Write the records out again exactly, but without pictures.

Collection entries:
⟨

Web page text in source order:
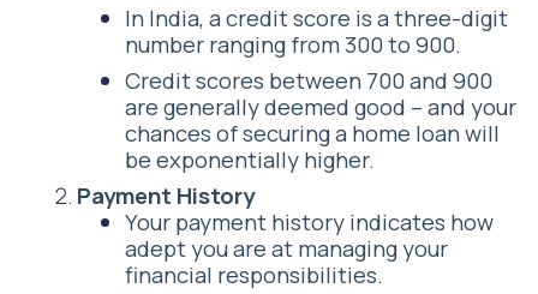
In India, a credit score is a three-digit
number ranging from 300 to 900.
Credit scores between 700 and 900
are generally deemed good – and your
chances of securing a home loan will
be exponentially higher.
Payment History
Your payment history indicates how
adept you are at managing your
financial responsibilities.
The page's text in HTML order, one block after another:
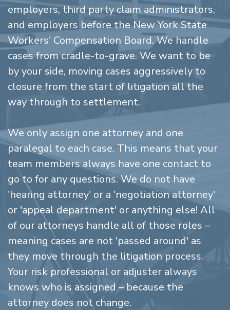
employers, third party claim administrators,
and employers before the New York State
Workers' Compensation Board. We handle
cases from cradle-to-grave. We want to be
by your side, moving cases aggressively to
closure from the start of litigation all the
way through to settlement.
We only assign one attorney and one
paralegal to each case. This means that your
team members always have one contact to
go to for any questions. We do not have
'hearing attorney' or a 'negotiation attorney'
or 'appeal department' or anything else! All
of our attorneys handle all of those roles –
meaning cases are not 'passed around' as
they move through the litigation process.
Your risk professional or adjuster always
knows who is assigned – because the
attorney does not change.
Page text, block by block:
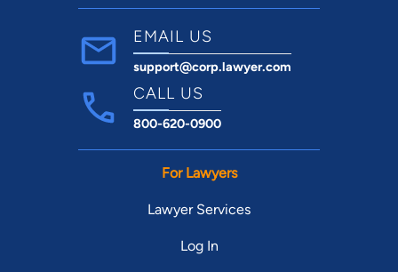
EMAIL US
support@corp.lawyer.com
CALL US
800-620-0900
For Lawyers
Lawyer Services
Log In
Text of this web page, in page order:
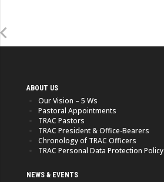
ABOUT US
Our Vision – 5 Ws
Pastoral Appointments
TRAC Pastors
TRAC President & Office-Bearers
Chronology of TRAC Officers
TRAC Personal Data Protection Policy
NEWS & EVENTS
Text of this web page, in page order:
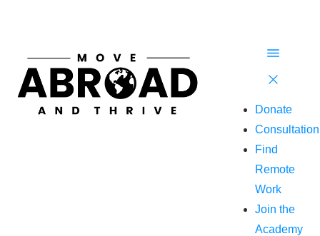
Donate
Consultation
Find
Remote
Work
Join the
Academy
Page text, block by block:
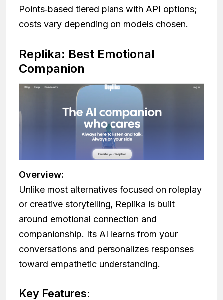
Points‑based tiered plans with API options;
costs vary depending on models chosen.
Replika: Best Emotional
Companion
Overview:
Unlike most alternatives focused on roleplay
or creative storytelling, Replika is built
around emotional connection and
companionship. Its AI learns from your
conversations and personalizes responses
toward empathetic understanding.
Key Features:
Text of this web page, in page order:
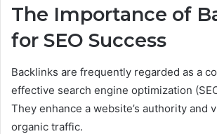
The Importance of
for SEO Success
Backlinks are frequently regarded as a
effective search engine optimization
They enhance a website’s authority and
organic traffic.
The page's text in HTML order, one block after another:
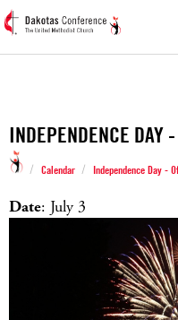
INDEPENDENCE DAY
/ Calendar / Independence Day -
Date: July 3
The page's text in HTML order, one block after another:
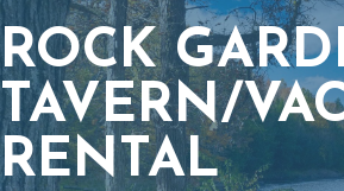
ROCK
TAVERN/
RENTAL

⟩

Exercise result:
Web page text in source order:
In India, a credit score is a three-digit
number ranging from 300 to 900.
Credit scores between 700 and 900
are generally deemed good – and your
chances of securing a home loan will
be exponentially higher.
Payment History
Your payment history indicates how
adept you are at managing your
financial responsibilities.
The page's text in HTML order, one block after another:
employers, third party claim administrators,
and employers before the New York State
Workers' Compensation Board. We handle
cases from cradle-to-grave. We want to be
by your side, moving cases aggressively to
closure from the start of litigation all the
way through to settlement.
We only assign one attorney and one
paralegal to each case. This means that your
team members always have one contact to
go to for any questions. We do not have
'hearing attorney' or a 'negotiation attorney'
or 'appeal department' or anything else! All
of our attorneys handle all of those roles –
meaning cases are not 'passed around' as
they move through the litigation process.
Your risk professional or adjuster always
knows who is assigned – because the
attorney does not change.
Page text, block by block:
EMAIL US
support@corp.lawyer.com
CALL US
800-620-0900
For Lawyers
Lawyer Services
Log In
Text of this web page, in page order:
ABOUT US
Our Vision – 5 Ws
Pastoral Appointments
TRAC Pastors
TRAC President & Office-Bearers
Chronology of TRAC Officers
TRAC Personal Data Protection Policy
NEWS & EVENTS
Text of this web page, in page order:
Donate
Consultation
Find
Remote
Work
Join the
Academy
Page text, block by block:
Points‑based tiered plans with API options;
costs vary depending on models chosen.
Replika: Best Emotional
Companion
Overview:
Unlike most alternatives focused on roleplay
or creative storytelling, Replika is built
around emotional connection and
companionship. Its AI learns from your
conversations and personalizes responses
toward empathetic understanding.
Key Features:
Text of this web page, in page order:
The Importance of
for SEO Success
Backlinks are frequently regarded as a
effective search engine optimization
They enhance a website’s authority and
organic traffic.
The page's text in HTML order, one block after another:
INDEPENDENCE DAY
/ Calendar / Independence Day -
Date: July 3
The page's text in HTML order, one block after another:
ROCK
TAVERN/
RENTAL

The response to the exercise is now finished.